I had gotten to 199 pounds in 2008 (granted it had been a BAD/TOUGH/HORRIBLE year) and it was time to lose it. By December 2010 I weighed 175 with plans to lose at least 10 more pounds. Then I got pregnant and had a miscarriage. By Feb of 2011 I was at 182 and got pregnant again. I gained about 28 pounds during the pregnancy and was amazed that by February of 2012 (when Harper was 2 months old) not only had I lost the 28 pounds, but I was down to 172! Breast feeding is good for many things, including losing weight. I stayed around 175 through the first six months of 2012 then I went back to work full time. Stressful, long hours, tiring work. I finished breast feeding and the weight came back slowly slowly slowly but it came back.
Cut to....August 2013. I heard a story on NPR about modified fasting.
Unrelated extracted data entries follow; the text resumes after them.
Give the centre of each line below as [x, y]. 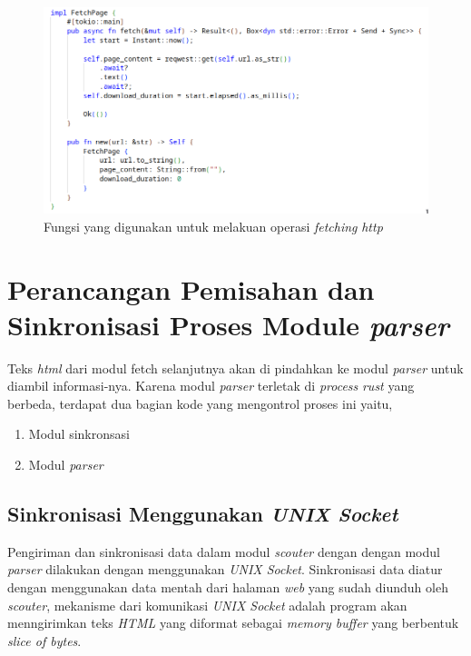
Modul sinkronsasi [79, 434]
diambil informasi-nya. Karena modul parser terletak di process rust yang [211, 386]
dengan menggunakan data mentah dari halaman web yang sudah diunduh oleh [228, 587]
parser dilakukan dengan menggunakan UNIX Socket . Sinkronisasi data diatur [225, 569]
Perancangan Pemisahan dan [191, 288]
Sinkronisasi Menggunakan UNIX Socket [203, 514]
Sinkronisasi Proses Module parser [228, 324]
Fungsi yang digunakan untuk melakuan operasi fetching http [213, 226]

I was fascinated and bought the book The Fast Diet by Dr. Michael Mosley and Mimi Spencer. What really got me interested was the research on how fasting can potentially do good things aside from weight loss. There are studies that show fasting can help longevity (important when you had a baby at 44!) and can potentially reduce your risks of cancer and diabetes and dementia, among other things. All good news! Oh and yes, I wanted to lose weight. I just wasn't interested in Weight Watchers again, though it had been successful previously.
I bought The Fast Diet book, read it in a couple of days (it's quick and easy) and wanted to give it a try. I had Kurt read the book too as I thought the science behind it was something he would be interested in. He was in and we started three weeks ago. We also got physicals with full blood tests and took our measurements as suggested by the doctor in the book. I don't know what Kurt's details are but mine are as follows.
As of August 6, 2013:
Weight = 192 (goal is 165)
BMI = 30.1 ("Obese" starts at 30)
Waist = 40"
Neck = 13.5" (if above 16 then worrisome)
Overall Cholesterol = 184 (best under 200)
HDL = 92 (60 and above is best)
LDL = 76 (70-100 is ideal)
TRI = 79 (below 150 is ideal)
Glucose = 5.5 (between 3.9 and 5.5 is normal)
The Cholesterol numbers are very good and always have been, thanks to good genes and probably it helps I've been an athlete most of my life. (My 40s not withstanding...) The weight needs to come down for sure and that's my main goal.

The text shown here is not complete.